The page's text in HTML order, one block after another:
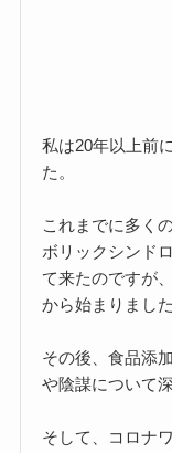
私は20年以上前
た。
これまでに多く
ボリックシンド
て来たのですが
から始まりました
その後、食品添
や陰謀について
そして、コロナ
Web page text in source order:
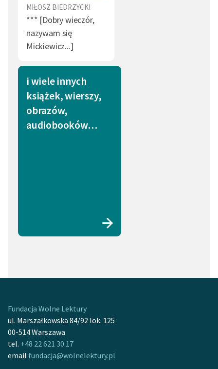
MIŁOSZ BIEDRZYCKI
*** [Dobry wieczór,
nazywam się
Mickiewicz...]
i wiele innych
książek, wierszy,
obrazów,
audiobooków…
Fundacja Wolne Lektury
ul. Marszałkowska 84/92 lok. 125
00-514 Warszawa
tel. +48 22 621 30 17
email fundacja@wolnelektury.pl
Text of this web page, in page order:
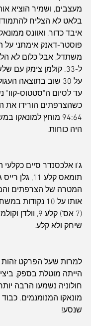
מעצבים, ושמיר הוציא
בלאט לא הצליח
איבד כדור, ואוונס
פוסטר-דאנק אימתני
משתדל, אבל כלום לא
ל-33. קולמן צימק עם
עד לסיום ה"סטטוס-קוו"
כשהצרפתים הורידו את
94:64 מוחץ
היה כוחות.
תומאס קלע 11,
המטרה של הצרפתים
אותו על 10
שיחק ולא קלע.
למרות שעל הפרקט
מונאקו המנומנמים.
שנסע!
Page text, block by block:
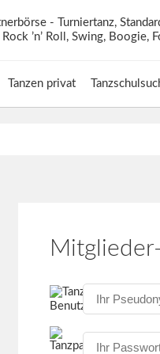
Tanzen privat
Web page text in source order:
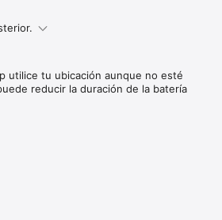
utilice tu ubicación aunque no esté
reducir la duración de la batería
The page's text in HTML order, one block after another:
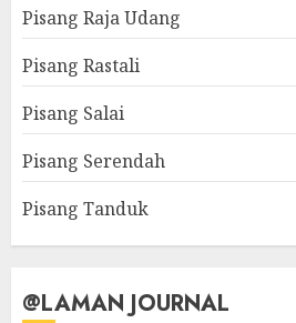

# # #

→ **Problem to work on**: Word for word, retype all of the data above, but include no pictures.

→ **Solution to the problem**:
The page's text in HTML order, one block after another:
私は20年以上前
た。
これまでに多く
ボリックシンド
て来たのですが
から始まりました
その後、食品添
や陰謀について
そして、コロナ
Web page text in source order:
MIŁOSZ BIEDRZYCKI
*** [Dobry wieczór,
nazywam się
Mickiewicz...]
i wiele innych
książek, wierszy,
obrazów,
audiobooków…
Fundacja Wolne Lektury
ul. Marszałkowska 84/92 lok. 125
00-514 Warszawa
tel. +48 22 621 30 17
email fundacja@wolnelektury.pl
Text of this web page, in page order:
מעצבים, ושמיר הוציא
בלאט לא הצליח
איבד כדור, ואוונס
פוסטר-דאנק אימתני
משתדל, אבל כלום לא
ל-33. קולמן צימק עם
עד לסיום ה"סטטוס-קוו"
כשהצרפתים הורידו את
94:64 מוחץ
היה כוחות.
תומאס קלע 11,
המטרה של הצרפתים
אותו על 10
שיחק ולא קלע.
למרות שעל הפרקט
מונאקו המנומנמים.
שנסע!
Page text, block by block:
Tanzen privat
Web page text in source order:
utilice tu ubicación aunque no esté
reducir la duración de la batería
The page's text in HTML order, one block after another:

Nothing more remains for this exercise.